Let’s say your home has an estimated replacement cost value of $400,000, so you buy $400,000 worth of homeowners insurance. Unfortunately, your house burns down. It’s a total loss, so your insurance company sends you a check $400,000, minus your deductible. 

While rebuilding, you find that skyrocketing labor costs make the actual cost to replace your house is closer to $425,000. Extended replacement cost coverage can help pay the extra expense.

Guaranteed replacement cost endorsement

One more way to ensure you have adequate replacement cost coverage is with a guaranteed replacement cost endorsement.

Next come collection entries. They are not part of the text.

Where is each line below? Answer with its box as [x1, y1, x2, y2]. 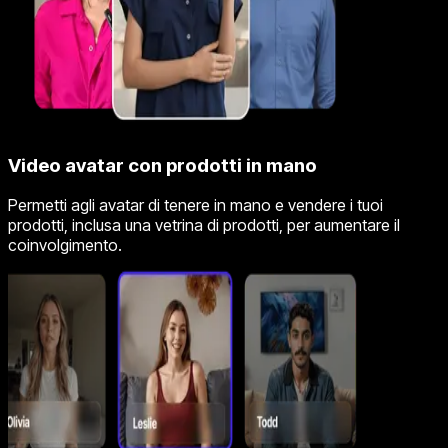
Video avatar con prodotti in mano [8, 153, 317, 177]
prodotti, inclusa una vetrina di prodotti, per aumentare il [8, 215, 400, 236]
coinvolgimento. [8, 235, 122, 256]
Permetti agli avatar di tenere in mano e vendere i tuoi [8, 195, 383, 216]
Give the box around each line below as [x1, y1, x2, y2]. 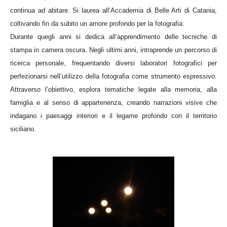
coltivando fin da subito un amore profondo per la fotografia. [10, 20, 184, 27]
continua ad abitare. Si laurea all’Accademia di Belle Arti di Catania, [10, 7, 217, 14]
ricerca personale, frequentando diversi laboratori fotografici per [10, 59, 217, 67]
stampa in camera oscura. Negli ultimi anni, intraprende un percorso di [10, 46, 217, 54]
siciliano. [10, 125, 36, 133]
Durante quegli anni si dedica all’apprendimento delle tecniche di [10, 33, 217, 41]
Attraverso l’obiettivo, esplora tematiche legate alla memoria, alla [10, 86, 217, 93]
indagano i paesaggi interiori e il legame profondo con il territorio [10, 112, 217, 120]
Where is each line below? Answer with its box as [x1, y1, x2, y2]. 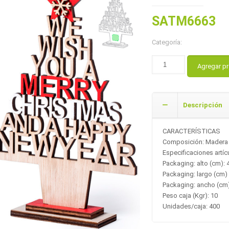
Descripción [183, 101, 223, 109]
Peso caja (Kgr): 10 [163, 192, 218, 199]
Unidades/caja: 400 [163, 202, 220, 210]
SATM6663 [152, 14, 216, 29]
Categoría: [152, 38, 182, 46]
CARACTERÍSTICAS [163, 127, 221, 135]
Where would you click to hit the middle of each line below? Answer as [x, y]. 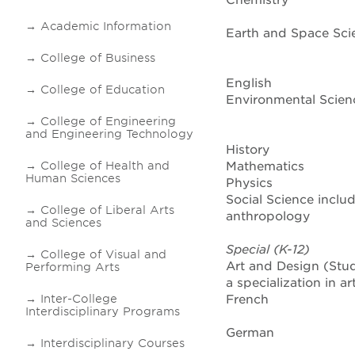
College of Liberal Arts [107, 210]
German [250, 333]
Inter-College [79, 299]
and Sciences [63, 223]
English [249, 83]
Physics [249, 183]
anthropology [268, 216]
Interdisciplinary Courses [113, 343]
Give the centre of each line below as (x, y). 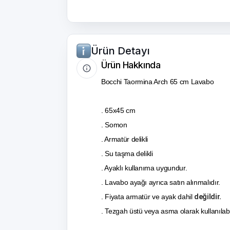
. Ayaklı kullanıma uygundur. (144, 168)
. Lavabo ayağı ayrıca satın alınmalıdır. (161, 182)
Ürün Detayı (120, 51)
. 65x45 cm (118, 110)
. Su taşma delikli (127, 154)
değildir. (208, 197)
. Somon (114, 125)
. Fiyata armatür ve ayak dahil (148, 197)

In this case, the insurer covers the entire cost to rebuild your home, minus the deductible, no matter how much, if the property is a total loss.

Both an extended replacement cost endorsement and a guaranteed replacement cost endorsement require additional premium on the policyholder’s part.

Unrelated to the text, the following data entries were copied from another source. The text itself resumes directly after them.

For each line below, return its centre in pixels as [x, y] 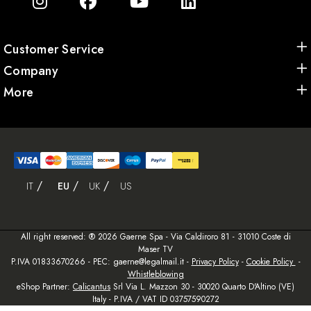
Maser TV [155, 250]
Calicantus [92, 287]
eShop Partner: [45, 287]
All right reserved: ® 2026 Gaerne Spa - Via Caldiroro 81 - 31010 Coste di [155, 237]
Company [31, 71]
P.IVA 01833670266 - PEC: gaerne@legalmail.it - [101, 262]
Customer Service [54, 50]
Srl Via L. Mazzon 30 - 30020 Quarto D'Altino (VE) [202, 287]
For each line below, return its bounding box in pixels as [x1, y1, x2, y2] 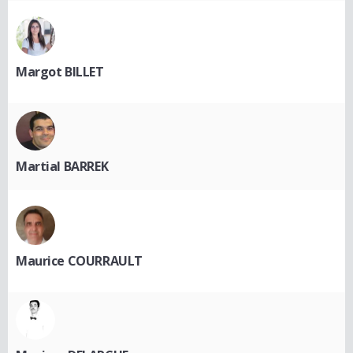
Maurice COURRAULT [16, 251, 143, 269]
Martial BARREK [16, 157, 109, 175]
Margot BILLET [16, 62, 104, 80]
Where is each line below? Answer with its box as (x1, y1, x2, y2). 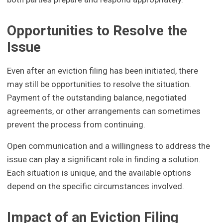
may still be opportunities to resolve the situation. (7, 79, 192, 90)
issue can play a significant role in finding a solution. (7, 154, 201, 165)
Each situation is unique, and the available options (7, 168, 192, 178)
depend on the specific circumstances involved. (7, 181, 185, 192)
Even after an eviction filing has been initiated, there (7, 66, 199, 76)
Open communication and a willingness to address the (7, 141, 211, 151)
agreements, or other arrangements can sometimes (7, 106, 201, 116)
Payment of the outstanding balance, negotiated (7, 93, 187, 103)
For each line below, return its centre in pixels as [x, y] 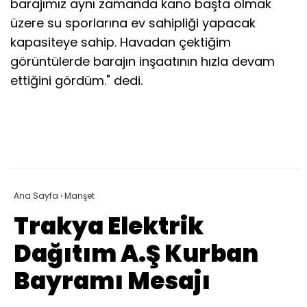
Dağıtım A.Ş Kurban [136, 253]
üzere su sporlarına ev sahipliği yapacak [133, 23]
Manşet [79, 195]
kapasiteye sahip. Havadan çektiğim [121, 42]
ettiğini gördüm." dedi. [76, 80]
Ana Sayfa [36, 195]
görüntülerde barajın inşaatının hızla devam [143, 61]
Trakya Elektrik [109, 226]
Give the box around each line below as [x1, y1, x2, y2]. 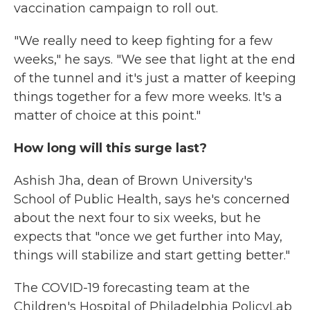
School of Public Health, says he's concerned [14, 192, 290, 207]
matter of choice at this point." [14, 108, 201, 123]
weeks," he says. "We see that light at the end [14, 52, 295, 67]
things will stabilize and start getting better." [14, 248, 290, 263]
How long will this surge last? [14, 140, 207, 156]
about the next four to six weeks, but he [14, 210, 261, 226]
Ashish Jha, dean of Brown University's [14, 173, 253, 188]
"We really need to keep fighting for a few [14, 33, 273, 48]
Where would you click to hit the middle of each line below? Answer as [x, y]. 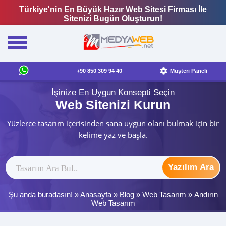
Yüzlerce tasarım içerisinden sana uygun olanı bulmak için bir [113, 123]
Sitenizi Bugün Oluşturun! [113, 18]
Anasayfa [96, 194]
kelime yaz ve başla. [113, 134]
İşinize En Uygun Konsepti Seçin [113, 92]
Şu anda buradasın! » [44, 194]
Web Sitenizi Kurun [113, 105]
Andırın [206, 194]
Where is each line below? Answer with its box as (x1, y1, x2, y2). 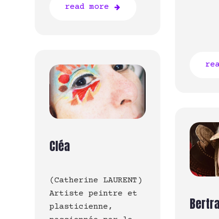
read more (65, 2, 109, 12)
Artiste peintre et (49, 189, 137, 199)
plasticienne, (49, 202, 113, 212)
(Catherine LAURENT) (49, 176, 142, 186)
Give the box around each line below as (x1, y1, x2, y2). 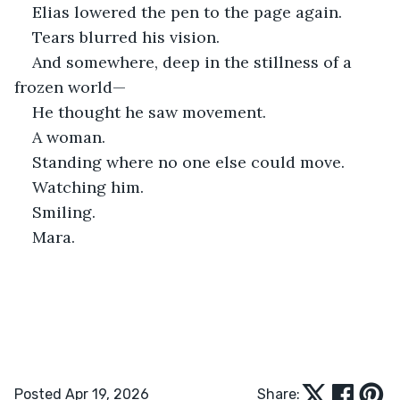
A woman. (32, 126, 105, 147)
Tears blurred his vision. (32, 26, 220, 47)
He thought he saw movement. (32, 101, 266, 122)
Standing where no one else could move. (32, 151, 345, 172)
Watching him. (32, 176, 144, 197)
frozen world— (14, 76, 126, 97)
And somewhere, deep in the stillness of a (32, 51, 356, 72)
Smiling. (32, 201, 96, 222)
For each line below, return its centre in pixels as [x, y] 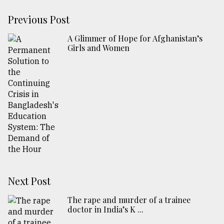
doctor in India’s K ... [105, 209]
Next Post [29, 181]
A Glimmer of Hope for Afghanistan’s [135, 38]
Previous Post [39, 19]
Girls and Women [98, 48]
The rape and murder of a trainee [129, 200]
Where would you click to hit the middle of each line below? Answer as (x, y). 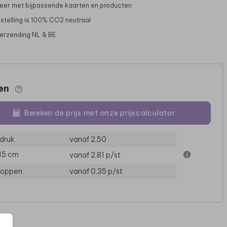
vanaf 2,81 (87, 155)
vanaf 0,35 (88, 172)
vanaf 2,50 (88, 140)
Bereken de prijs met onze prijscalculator (100, 113)
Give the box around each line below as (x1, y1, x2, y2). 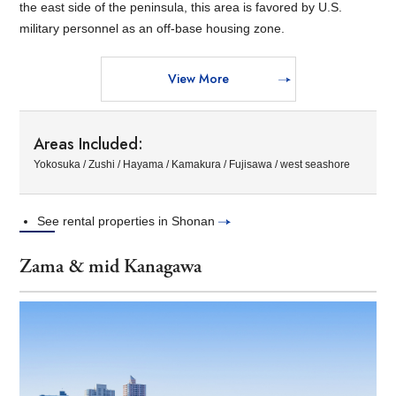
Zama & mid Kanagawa (19, 254, 202, 279)
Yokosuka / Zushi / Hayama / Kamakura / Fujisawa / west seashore (34, 157, 351, 171)
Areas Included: (34, 132, 144, 156)
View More (167, 69, 229, 88)
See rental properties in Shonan (37, 213, 219, 228)
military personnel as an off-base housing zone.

Common mistakes in estimating replacement costs

When you’re estimating the replacement cost of your home for insurance purposes, accuracy is important. You don’t want to be underinsured because then you’d be exposing yourself to considerable risk in the case of a loss. Here are some common pitfalls to avoid:

  • Ignoring current construction costs. The cost of materials and labor fluctuate over time. Using outdated cost estimates or old data without adjusting for current prices can lead to you not getting the right amount of coverage.

  • Not factoring in property upgrades. If your home has undergone renovations or upgrades, failing to account for these changes can result in an inaccurate estimate. Ensure you include any enhancements made to your property.

  • Overlooking unique features. Custom features such as high-end appliances, specialty flooring, or unique architectural details all need to be considered. Ignoring these can lead to a significant discrepancy between estimated and actual replacement costs.

  • Inaccurate square footage measurements. Mistakes in measuring the home's square footage can skew the estimate. Ensure accurate measurements are taken and verified.

  • Underestimating labor costs. Labor costs can vary widely by region and type of work. Underestimating these can lead to a significant shortfall in the estimate.

  • Forgetting about permits and fees. The cost of obtaining necessary permits and paying other regulatory fees should be factored into the replacement cost estimate.

  • Ignoring inflation. Construction costs may go up due to inflation. Not accounting for potential increases over time can lead to an underestimate.

Being underinsured can have a big impact on any claims you file. Most insurance policies have a coinsurance clause that requires you to have coverage amounts that are at least 80% of home’s value – and many insurers prefer you cover 100%. Failing to do so can reduce your compensation after a loss.